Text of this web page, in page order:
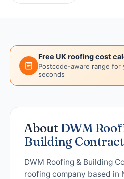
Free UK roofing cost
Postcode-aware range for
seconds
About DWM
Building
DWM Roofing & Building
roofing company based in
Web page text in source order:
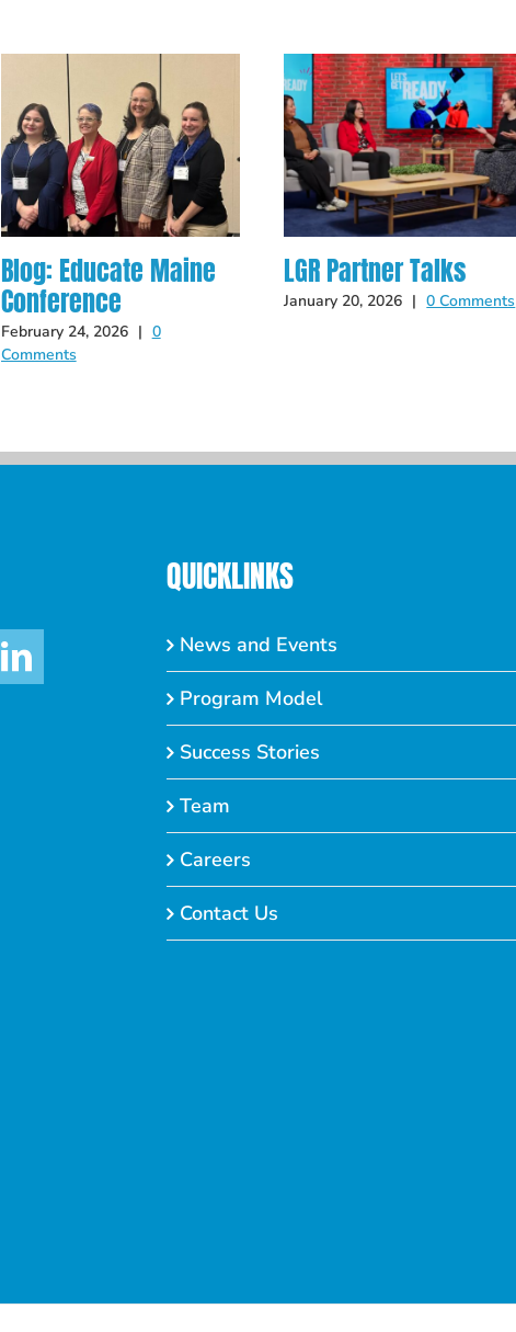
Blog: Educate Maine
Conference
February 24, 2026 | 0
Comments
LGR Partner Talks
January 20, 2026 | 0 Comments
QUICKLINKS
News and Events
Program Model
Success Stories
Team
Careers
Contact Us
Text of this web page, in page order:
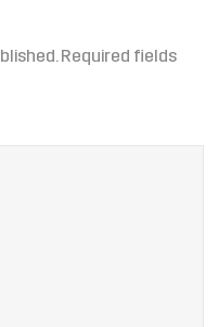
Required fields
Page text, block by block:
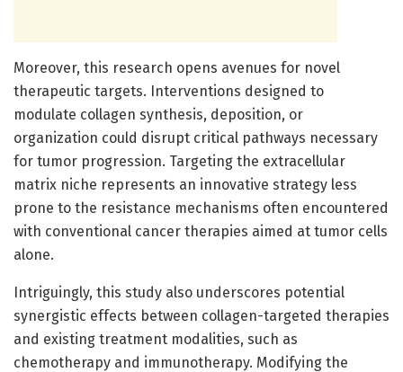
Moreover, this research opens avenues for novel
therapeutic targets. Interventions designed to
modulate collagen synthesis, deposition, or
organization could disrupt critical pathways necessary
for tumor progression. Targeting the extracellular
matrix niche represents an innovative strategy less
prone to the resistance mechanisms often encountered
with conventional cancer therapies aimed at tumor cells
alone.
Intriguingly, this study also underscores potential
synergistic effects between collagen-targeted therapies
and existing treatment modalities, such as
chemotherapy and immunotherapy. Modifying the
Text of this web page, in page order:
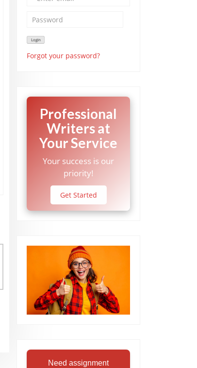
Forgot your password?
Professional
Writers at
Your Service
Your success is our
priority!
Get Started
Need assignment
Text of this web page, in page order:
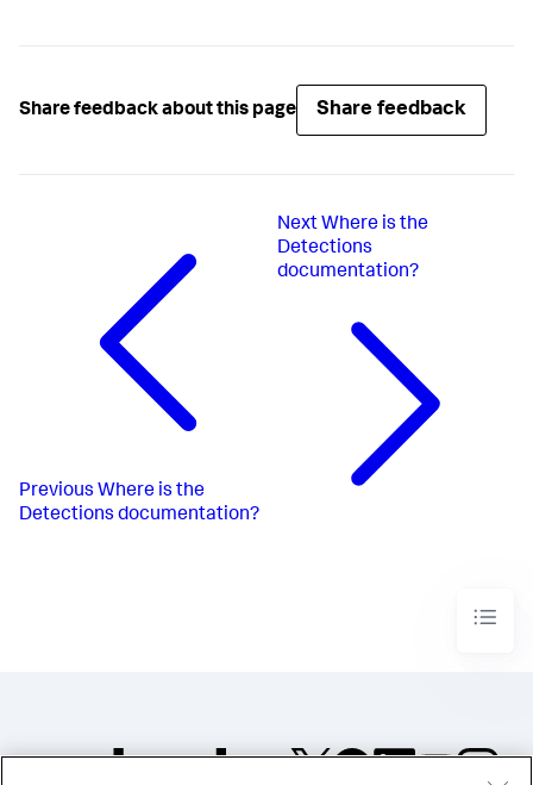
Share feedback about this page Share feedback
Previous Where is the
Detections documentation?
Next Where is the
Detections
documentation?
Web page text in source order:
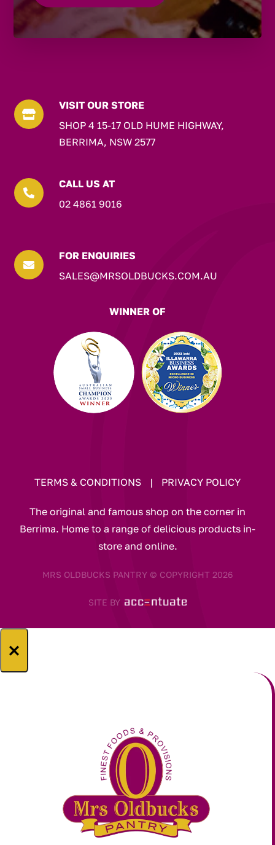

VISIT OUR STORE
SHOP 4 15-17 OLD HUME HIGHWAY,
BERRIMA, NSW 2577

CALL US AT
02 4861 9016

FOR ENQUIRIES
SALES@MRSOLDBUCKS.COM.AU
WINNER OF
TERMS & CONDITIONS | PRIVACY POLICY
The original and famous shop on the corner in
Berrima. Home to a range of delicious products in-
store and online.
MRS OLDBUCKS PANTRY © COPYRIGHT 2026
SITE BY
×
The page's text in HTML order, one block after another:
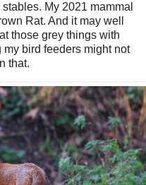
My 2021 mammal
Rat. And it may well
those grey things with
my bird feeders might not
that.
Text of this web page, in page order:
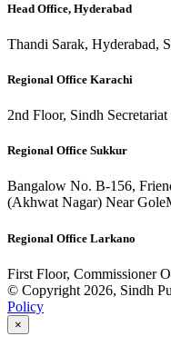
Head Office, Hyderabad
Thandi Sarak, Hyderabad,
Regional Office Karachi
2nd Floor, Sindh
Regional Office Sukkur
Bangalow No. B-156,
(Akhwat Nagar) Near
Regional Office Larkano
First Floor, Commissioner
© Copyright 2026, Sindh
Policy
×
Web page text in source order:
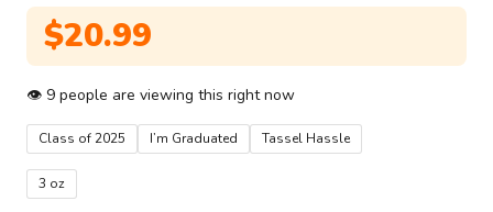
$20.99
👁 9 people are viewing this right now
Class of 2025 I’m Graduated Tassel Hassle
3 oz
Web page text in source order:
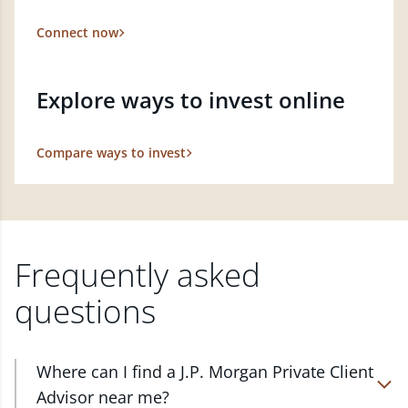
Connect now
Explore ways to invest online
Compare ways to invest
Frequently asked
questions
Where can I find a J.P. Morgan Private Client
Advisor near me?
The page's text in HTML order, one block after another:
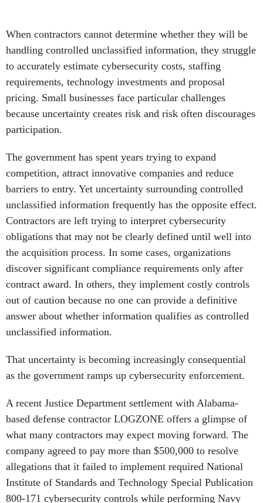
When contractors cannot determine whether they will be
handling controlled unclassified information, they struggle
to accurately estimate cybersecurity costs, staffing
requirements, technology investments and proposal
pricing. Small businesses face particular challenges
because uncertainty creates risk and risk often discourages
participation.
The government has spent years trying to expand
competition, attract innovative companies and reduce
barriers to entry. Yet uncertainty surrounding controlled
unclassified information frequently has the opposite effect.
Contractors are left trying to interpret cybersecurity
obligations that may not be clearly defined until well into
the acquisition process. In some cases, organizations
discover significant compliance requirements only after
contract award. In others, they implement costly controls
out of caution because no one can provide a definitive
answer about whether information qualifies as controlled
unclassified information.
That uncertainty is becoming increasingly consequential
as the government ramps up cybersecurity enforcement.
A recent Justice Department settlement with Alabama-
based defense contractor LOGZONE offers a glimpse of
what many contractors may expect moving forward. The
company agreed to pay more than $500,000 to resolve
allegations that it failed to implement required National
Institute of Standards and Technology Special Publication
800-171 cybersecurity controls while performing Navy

..........

▸ What you have to do:
Using the records above, print exactly the lines between the ones containing "Frequently asked" and "company agreed to", inclusive, and nothing else; no pictures.

▸ Output for this exercise:
Frequently asked
questions
Where can I find a J.P. Morgan Private Client
Advisor near me?
The page's text in HTML order, one block after another:
When contractors cannot determine whether they will be
handling controlled unclassified information, they struggle
to accurately estimate cybersecurity costs, staffing
requirements, technology investments and proposal
pricing. Small businesses face particular challenges
because uncertainty creates risk and risk often discourages
participation.
The government has spent years trying to expand
competition, attract innovative companies and reduce
barriers to entry. Yet uncertainty surrounding controlled
unclassified information frequently has the opposite effect.
Contractors are left trying to interpret cybersecurity
obligations that may not be clearly defined until well into
the acquisition process. In some cases, organizations
discover significant compliance requirements only after
contract award. In others, they implement costly controls
out of caution because no one can provide a definitive
answer about whether information qualifies as controlled
unclassified information.
That uncertainty is becoming increasingly consequential
as the government ramps up cybersecurity enforcement.
A recent Justice Department settlement with Alabama-
based defense contractor LOGZONE offers a glimpse of
what many contractors may expect moving forward. The
company agreed to pay more than $500,000 to resolve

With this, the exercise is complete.